Hiri Hiri

Personal information
- Full name: Hiri Hiri
- Born: 1 May 1995 (age 30)
- Batting: Right-handed
- Bowling: Right-arm off break

International information
- National side: Papua New Guinea;
- ODI debut (cap 15): 4 November 2016 v Hong Kong
- Last ODI: 15 March 2023 v United Arab Emirates
- T20I debut (cap 15): 6 February 2016 v Ireland
- Last T20I: 23 July 2023 v Philippines

Career statistics
| Competition | ODI | T20I |
| Matches | 24 | 6 |
| Runs scored | 275 | 17 |
| Batting average | 13.75 | 3.40 |
| 100s/50s | 0/0 | 0/0 |
| Top score | 31* | 8 |
| Balls bowled | 102 | 6 |
| Wickets | 3 | 0 |
| Bowling average | 37.66 | – |
| 5 wickets in innings | 0 | – |
| 10 wickets in match | 0 | – |
| Best bowling | 1/6 | – |
| Catches/stumpings | 1/– | 1/– |
- Source: Cricinfo, 23 July 2023

= Hiri Hiri =

Papua New Guinean cricketer

Hiri Hiri (born 1 May 1995) is a Papua New Guinea cricketer. He has represented his country at youth level in the 2014 Under-19 Cricket World Cup and at senior level in both One Day International and Twenty20 International cricket.

==Youth cricket==
Hiri played for Papua New Guinea under-19s in the 2014 Under-19 Cricket World Cup. He played six matches and scored 87 runs at an average of 14.50.

==International cricket==
He made his List A debut in the 2015–17 ICC World Cricket League Championship against Nepal on 18 November 2015, and hisTwenty20 International debut against Ireland in Australia on 6 February 2016. Hiri's One Day International debut was on 4 November 2016 against Hong Kong. He was in Papua New Guinea's squad for the last ever World Cricket League tournament, the 2019 ICC World Cricket League Division Two tournament in Namibia.

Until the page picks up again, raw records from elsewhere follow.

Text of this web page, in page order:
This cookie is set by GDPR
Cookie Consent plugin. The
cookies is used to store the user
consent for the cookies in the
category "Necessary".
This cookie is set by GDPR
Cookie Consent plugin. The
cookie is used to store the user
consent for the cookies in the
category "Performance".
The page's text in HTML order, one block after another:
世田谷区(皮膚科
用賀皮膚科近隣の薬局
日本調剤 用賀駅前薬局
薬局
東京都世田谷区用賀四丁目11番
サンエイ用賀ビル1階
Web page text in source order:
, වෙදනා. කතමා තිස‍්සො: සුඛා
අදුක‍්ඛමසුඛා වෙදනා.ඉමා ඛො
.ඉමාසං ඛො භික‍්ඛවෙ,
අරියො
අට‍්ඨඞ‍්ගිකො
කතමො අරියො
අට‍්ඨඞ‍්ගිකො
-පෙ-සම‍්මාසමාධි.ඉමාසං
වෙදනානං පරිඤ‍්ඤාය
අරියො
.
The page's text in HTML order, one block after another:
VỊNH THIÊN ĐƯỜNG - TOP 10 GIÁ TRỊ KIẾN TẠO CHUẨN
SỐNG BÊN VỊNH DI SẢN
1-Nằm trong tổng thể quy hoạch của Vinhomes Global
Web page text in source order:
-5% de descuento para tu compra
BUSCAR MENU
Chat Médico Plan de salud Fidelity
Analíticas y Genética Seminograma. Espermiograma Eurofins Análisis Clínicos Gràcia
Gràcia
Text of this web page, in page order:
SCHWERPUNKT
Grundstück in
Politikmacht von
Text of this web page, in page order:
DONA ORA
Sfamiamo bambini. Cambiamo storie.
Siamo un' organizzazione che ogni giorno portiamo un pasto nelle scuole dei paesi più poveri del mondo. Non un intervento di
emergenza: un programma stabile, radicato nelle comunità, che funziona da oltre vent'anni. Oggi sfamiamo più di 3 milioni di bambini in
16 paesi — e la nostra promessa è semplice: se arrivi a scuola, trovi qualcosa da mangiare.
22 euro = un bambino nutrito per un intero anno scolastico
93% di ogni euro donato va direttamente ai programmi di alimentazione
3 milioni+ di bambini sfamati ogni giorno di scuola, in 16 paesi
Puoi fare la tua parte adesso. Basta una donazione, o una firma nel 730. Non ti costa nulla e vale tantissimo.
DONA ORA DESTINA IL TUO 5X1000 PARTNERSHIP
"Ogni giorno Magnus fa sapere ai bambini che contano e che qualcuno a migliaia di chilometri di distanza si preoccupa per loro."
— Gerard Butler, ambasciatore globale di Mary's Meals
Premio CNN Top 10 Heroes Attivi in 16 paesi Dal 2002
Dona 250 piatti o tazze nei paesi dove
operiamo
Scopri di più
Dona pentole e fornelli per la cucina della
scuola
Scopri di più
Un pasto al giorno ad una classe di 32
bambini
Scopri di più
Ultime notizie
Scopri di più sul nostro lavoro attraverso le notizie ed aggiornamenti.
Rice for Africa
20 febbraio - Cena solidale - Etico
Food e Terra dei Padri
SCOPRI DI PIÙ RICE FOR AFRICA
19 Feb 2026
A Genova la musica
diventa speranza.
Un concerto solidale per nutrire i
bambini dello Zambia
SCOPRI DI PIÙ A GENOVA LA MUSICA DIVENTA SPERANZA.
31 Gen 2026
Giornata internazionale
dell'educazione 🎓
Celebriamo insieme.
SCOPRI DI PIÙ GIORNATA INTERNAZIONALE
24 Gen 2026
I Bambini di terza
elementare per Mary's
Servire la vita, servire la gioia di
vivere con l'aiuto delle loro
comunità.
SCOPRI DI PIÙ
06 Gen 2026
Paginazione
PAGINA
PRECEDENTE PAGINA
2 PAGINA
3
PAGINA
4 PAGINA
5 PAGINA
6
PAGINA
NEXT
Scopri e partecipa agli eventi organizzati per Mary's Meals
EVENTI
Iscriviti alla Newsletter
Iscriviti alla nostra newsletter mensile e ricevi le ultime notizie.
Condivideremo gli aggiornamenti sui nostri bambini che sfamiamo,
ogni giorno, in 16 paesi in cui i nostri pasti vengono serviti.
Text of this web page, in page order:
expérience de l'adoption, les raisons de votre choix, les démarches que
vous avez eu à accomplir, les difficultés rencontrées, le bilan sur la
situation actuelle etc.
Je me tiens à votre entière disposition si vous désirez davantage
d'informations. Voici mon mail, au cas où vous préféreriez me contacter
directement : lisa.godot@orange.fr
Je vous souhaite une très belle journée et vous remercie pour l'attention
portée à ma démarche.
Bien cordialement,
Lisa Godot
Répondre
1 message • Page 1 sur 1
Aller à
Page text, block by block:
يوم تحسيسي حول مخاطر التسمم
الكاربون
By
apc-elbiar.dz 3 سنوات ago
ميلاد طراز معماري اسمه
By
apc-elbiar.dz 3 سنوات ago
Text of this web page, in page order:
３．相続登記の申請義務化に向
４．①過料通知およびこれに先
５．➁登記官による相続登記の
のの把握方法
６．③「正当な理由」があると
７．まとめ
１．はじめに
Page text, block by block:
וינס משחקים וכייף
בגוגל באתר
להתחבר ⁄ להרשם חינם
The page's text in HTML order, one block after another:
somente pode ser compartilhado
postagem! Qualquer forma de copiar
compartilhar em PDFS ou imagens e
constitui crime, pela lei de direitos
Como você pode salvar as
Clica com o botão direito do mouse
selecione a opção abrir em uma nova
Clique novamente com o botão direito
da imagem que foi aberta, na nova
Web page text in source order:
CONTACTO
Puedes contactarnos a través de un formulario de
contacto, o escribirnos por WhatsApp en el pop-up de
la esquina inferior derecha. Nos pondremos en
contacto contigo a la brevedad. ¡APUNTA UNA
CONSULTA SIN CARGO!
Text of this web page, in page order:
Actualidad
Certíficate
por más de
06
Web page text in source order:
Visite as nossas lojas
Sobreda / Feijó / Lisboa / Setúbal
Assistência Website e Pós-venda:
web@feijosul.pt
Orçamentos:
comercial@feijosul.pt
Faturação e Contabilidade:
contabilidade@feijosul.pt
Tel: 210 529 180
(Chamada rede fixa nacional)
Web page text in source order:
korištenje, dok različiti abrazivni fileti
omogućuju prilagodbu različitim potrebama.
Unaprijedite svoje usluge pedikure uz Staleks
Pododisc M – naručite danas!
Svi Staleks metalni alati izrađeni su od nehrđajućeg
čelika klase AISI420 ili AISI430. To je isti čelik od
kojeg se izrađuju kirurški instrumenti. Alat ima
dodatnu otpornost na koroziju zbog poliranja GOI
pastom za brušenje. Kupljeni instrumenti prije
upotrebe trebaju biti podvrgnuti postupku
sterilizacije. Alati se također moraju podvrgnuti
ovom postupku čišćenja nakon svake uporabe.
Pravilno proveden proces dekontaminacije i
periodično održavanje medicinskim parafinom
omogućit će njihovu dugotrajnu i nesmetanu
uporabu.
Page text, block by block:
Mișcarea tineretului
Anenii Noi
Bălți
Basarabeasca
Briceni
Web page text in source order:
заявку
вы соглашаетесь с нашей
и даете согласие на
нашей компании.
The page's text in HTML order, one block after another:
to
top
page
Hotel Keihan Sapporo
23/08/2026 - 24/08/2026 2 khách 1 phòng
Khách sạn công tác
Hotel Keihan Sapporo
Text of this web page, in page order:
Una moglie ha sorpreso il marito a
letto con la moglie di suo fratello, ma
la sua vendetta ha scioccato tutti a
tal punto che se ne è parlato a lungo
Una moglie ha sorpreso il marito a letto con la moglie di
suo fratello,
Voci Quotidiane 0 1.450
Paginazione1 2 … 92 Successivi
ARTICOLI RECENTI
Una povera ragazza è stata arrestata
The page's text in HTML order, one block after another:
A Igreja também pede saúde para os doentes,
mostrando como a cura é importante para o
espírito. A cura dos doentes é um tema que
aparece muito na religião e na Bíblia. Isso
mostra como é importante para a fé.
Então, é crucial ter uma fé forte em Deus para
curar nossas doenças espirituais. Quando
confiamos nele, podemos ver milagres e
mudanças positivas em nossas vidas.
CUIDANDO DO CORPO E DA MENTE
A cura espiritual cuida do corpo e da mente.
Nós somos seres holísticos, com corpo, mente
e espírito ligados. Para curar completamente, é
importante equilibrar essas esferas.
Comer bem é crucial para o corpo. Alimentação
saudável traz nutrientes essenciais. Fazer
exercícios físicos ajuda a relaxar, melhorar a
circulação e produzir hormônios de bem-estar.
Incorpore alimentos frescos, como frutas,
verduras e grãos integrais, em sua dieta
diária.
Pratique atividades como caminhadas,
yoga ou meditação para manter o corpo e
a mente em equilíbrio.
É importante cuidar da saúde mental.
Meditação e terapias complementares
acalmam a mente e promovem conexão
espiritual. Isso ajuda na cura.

In June 2019, he was selected to represent the Papua New Guinea cricket team in the men's tournament at the 2019 Pacific Games.

Hiri returned to Papua New Guinea's national squad in the 2019 Scotland Tri-Nation Series, the first tri-series of the 2019–22 ICC Cricket World Cup League 2 tournament. He only played in Papua New Guinea's final match against Oman. He scored 31 not out batting at number nine, his highest ODI score, and one of only two players in Papua New Guinea's team to reach 30 in a four-wicket loss.

He was in Papua New Guinea's squad for the 2019 ICC T20 World Cup Qualifier tournament in the United Arab Emirates. In August 2021, Hiri was named in Papua New Guinea's squad for the 2021 ICC Men's T20 World Cup.

In May 2024, he was named in Papua New Guinea’s squad for the 2024 ICC Men's T20 World Cup tournament.